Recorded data

-------------------------

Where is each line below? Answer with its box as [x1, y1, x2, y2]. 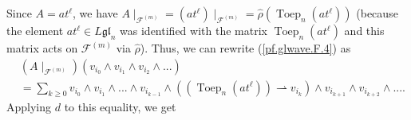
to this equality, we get [64, 99, 176, 115]
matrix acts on [6, 40, 78, 56]
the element [6, 22, 64, 38]
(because [356, 5, 398, 21]
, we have [73, 5, 118, 21]
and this [344, 22, 385, 38]
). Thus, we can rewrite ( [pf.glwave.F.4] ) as [140, 40, 351, 56]
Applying [6, 99, 52, 115]

-------------------------

What to work on = The records above should be written out in full and unchanged, except that pictures are dropped.

The answer =
Where is each line below? Answer with its box as [x1, y1, x2, y2]. 
to this equality, we get [64, 99, 176, 115]
matrix acts on [6, 40, 78, 56]
the element [6, 22, 64, 38]
(because [356, 5, 398, 21]
, we have [73, 5, 118, 21]
and this [344, 22, 385, 38]
). Thus, we can rewrite ( [pf.glwave.F.4] ) as [140, 40, 351, 56]
Applying [6, 99, 52, 115]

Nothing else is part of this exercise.